I ran a few "real-world" tests with 4,292,907 different strings. I used a 11-char long substring of the HEXed hash (in other words, a 44-bit portion). Example:
HASH: 629a09633488e9b2aaf2f5a606706da3
Test 1: 629a0963348
Test 2: 29a09633488
Test 3: 9a09633488e
...
Theoretically, I calculated the probability of collision to be ~41% (based on the "birthday paradox probability" formula). But that was theory, which assumes real random distribution. So I wanted to empirically test both MD5 and SHA-1 and see the results.
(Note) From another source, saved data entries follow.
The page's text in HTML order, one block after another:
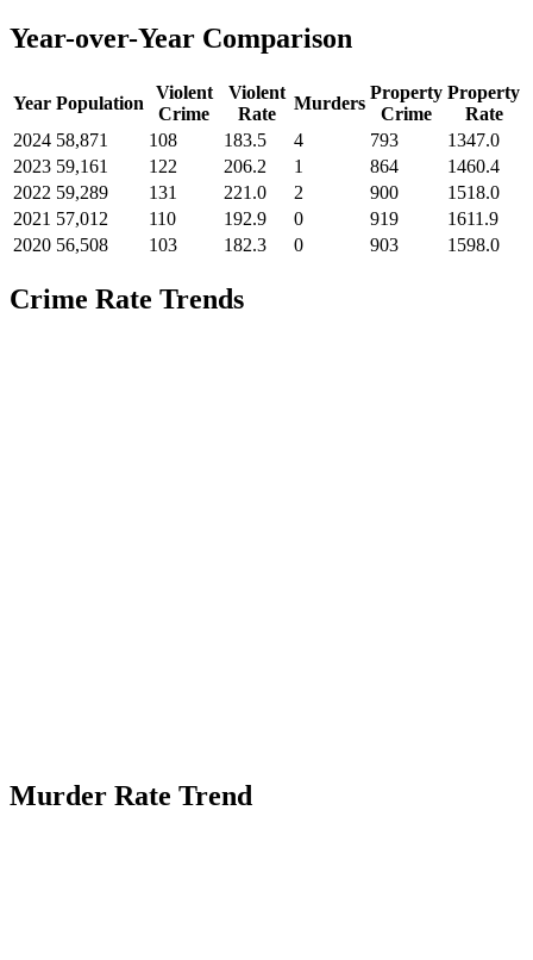
Year-over-Year Comparison
Year Population
Violent
Crime
Violent
Rate
Murders
Property
Crime
Property
Rate
2024 58,871 108 183.5 4 793
1347.0
2023 59,161 122 206.2 1 864
1460.4
2022 59,289 131 221.0 2 900
1518.0
2021 57,012 110 192.9 0 919
1611.9
2020 56,508 103 182.3 0 903 1598.0
Crime Rate Trends
Murder Rate Trend

Here they are (the numbers on the right show the number of collisions):
[MD5] [SHA-1]
Test No 1: 2 Test No 1: 0
Test No 2: 0 Test No 2: 0
Test No 3: 1 Test No 3: 0
Test No 4: 0 Test No 4: 1
Test No 5: 0 Test No 5: 0
Test No 6: 0 Test No 6: 1
Test No 7: 1 Test No 7: 0
Test No 8: 2 Test No 8: 0
Test No 9: 1 Test No 9: 0
Test No 10: 1 Test No 10: 0
Test No 11: 0 Test No 11: 1
Test No 12: 0 Test No 12: 1
Test No 13: 0 Test No 13: 0
Test No 14: 0 Test No 14: 1
Test No 15: 0 Test No 15: 1
Test No 16: 0 Test No 16: 1
Test No 17: 1 Test No 17: 1
Test No 18: 1 Test No 18: 1
Test No 19: 0 Test No 19: 0
Test No 20: 0 Test No 20: 1
TOTAL: 8 TOTAL: 10 // No of tests with at least 1 collision
Conclusion: Neither MD5 nor SHA-1 showed significantly worse probability of collision, compared to the "theoretical" one calculated via the "birthday paradox probability" formula. I am aware this test isn't perfect and should be taken with a grain of salt, but to me, at least, it shows that I can heavily rely on calculating the chance of collision via the "theoretical" formula w/o worrying that my calculations are too far from the truth.